Routing table here does not have any specific route for R4 because by default Level2 routes are not leaked into Level1 areas. It relies on default table for forwarding traffic and this may lead to suboptimal routing. In above case, both default route got installed because both are of same metric. If metric gets increased between the R1 and R2, then the router must only install default route towards R2.

R1(config)#int eth0/0
R1(config-if)#isis metric 20 >>>>> Metric is increased by 20 

R1#sh ip route 0.0.0.0
Routing entry for 0.0.0.0/0, supernet
  Known via "isis", distance 115, metric 10, candidate default path, type level-1
  Redistributing via isis 1
  Last update from 10.10.13.3 on Ethernet0/1, 00:00:05 ago
  Routing Descriptor Blocks:
  * 10.10.13.3, from 10.3.3.3, 00:00:05 ago, via Ethernet0/1
      Route metric is 10, traffic share count is 1

 Now only 1 default route in routing table i.e. towards R3 . 

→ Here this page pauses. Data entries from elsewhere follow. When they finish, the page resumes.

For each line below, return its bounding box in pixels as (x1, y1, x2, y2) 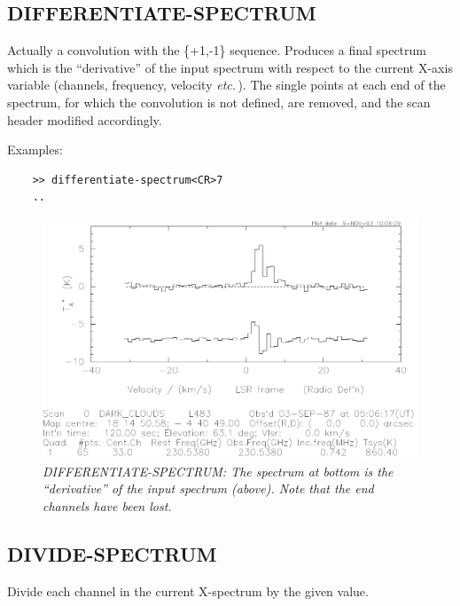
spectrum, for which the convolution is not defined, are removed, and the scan (7, 92, 431, 111)
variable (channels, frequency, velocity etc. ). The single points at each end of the (7, 75, 446, 94)
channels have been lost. (43, 496, 172, 515)
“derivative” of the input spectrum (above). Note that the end (43, 479, 374, 498)
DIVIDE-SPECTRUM (7, 539, 217, 567)
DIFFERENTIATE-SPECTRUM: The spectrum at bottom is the (43, 461, 394, 480)
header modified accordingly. (7, 110, 162, 129)
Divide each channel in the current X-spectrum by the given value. (7, 581, 369, 600)
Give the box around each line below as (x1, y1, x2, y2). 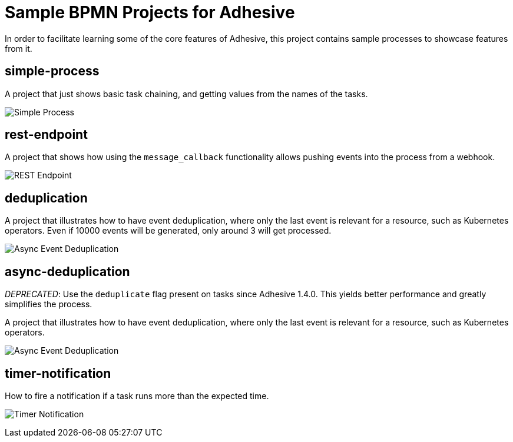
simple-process (5, 64, 100, 79)
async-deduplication (5, 264, 130, 279)
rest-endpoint (5, 127, 88, 142)
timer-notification (5, 365, 111, 381)
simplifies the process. (5, 299, 92, 310)
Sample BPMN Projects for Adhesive (5, 2, 295, 22)
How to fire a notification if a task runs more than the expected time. (5, 390, 269, 401)
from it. (5, 43, 32, 54)
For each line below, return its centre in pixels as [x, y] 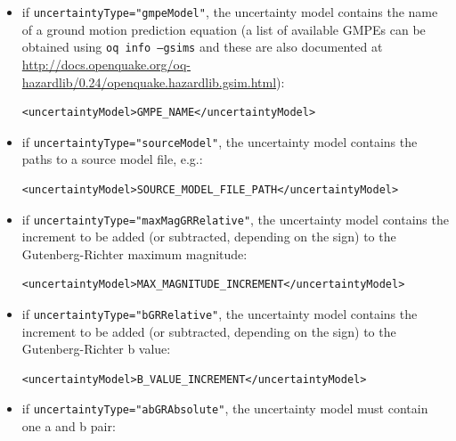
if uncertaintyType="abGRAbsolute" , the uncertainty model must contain [225, 408]
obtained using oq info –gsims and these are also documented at [202, 47]
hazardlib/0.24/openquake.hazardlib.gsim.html [149, 82]
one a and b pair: [69, 426]
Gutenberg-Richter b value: [96, 349]
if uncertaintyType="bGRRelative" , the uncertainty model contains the [220, 313]
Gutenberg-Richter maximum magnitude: [134, 253]
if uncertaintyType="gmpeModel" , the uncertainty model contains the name [230, 12]
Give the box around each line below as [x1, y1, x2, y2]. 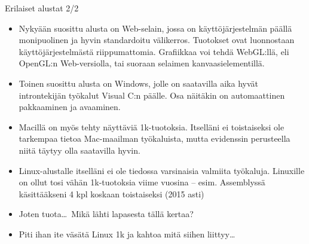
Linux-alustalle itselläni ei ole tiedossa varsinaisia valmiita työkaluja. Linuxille [19, 164, 305, 176]
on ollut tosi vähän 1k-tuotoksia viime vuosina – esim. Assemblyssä [19, 176, 265, 188]
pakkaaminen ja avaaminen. [19, 100, 121, 113]
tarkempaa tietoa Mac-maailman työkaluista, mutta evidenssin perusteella [19, 132, 290, 145]
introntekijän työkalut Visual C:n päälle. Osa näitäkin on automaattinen [19, 89, 285, 101]
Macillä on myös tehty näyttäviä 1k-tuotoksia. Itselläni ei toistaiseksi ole [19, 120, 284, 133]
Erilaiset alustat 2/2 [5, 2, 79, 14]
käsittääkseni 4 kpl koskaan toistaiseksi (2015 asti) [19, 187, 204, 200]

In above case, all traffic for R4 would be forwarded towards R3 and link towards R2 is not used. In order to utilize link towards R2, redistribution need to be done on R2. In order to depict this, loopback 0 on R4 is leaked into R2 through redistribution .

R4#sh run int lo 1
Building configuration...

Current configuration : 85 bytes
!
interface Loopback1
 ip address 10.44.44.44 255.255.255.255
 ip router isis 1
end

R2#

router isis 1
 net 49.0001.0000.0000.0002.00
 redistribute isis ip level-2 into level-1 route-map LEVEL2_into_Level1

R2#show route-map 
route-map LEVEL2_into_Level1, permit, sequence 10
  Match clauses:
    ip address (access-lists): 10 
  Set clauses:
  Policy routing matches: 0 packets, 0 bytes
!
R2#sh access-lists 10
Standard IP access list 10
    10 permit 10.4.4.4 (22 matches)

R1 database and routing table after redistribution:

R1#show isis database R2.00-00 detail 

Tag 1:

IS-IS Level-1 LSP R2.00-00
LSPID                 LSP Seq Num  LSP Checksum  LSP Holdtime      ATT/P/OL
R2.00-00              0x00000036   0xABCD        859               1/0/0
  Area Address: 49.0001
  NLPID:        0xCC 
  Hostname: R2
  IP Address:   10.2.2.2
  Metric: 10         IP 10.10.12.0 255.255.255.0
  Metric: 10         IP 10.2.2.2 255.255.255.255
  Metric: 10         IP 10.10.24.0 255.255.255.0
  Metric: 10         IS R2.01
  Metric: 148        IP-Interarea 10.4.4.4 255.255.255.255


After redistribution 10.4.4.4/32 route is being seen into R1 database . 


R1#sh ip route 10.4.4.4
Routing entry for 10.4.4.4/32
  Known via "isis", distance 115, metric 168, type inter area
  Redistributing via isis 1
  Last update from 10.10.12.2 on Ethernet0/0, 00:06:32 ago
  Routing Descriptor Blocks:
  * 10.10.12.2, from 10.2.2.2, 00:06:32 ago, via Ethernet0/0
      Route metric is 168, traffic share count is 1

After redistribution 10.4.4.4/32 is also present in routing table as well . 

Note: In this case, R2 advertises specific route in routing table but it does not advertise default route. R1 sees attach bit in Level1 LSP and it installs default route in routing table.

Troubleshoot

There is currently no specific troubleshooting information available for this configuration.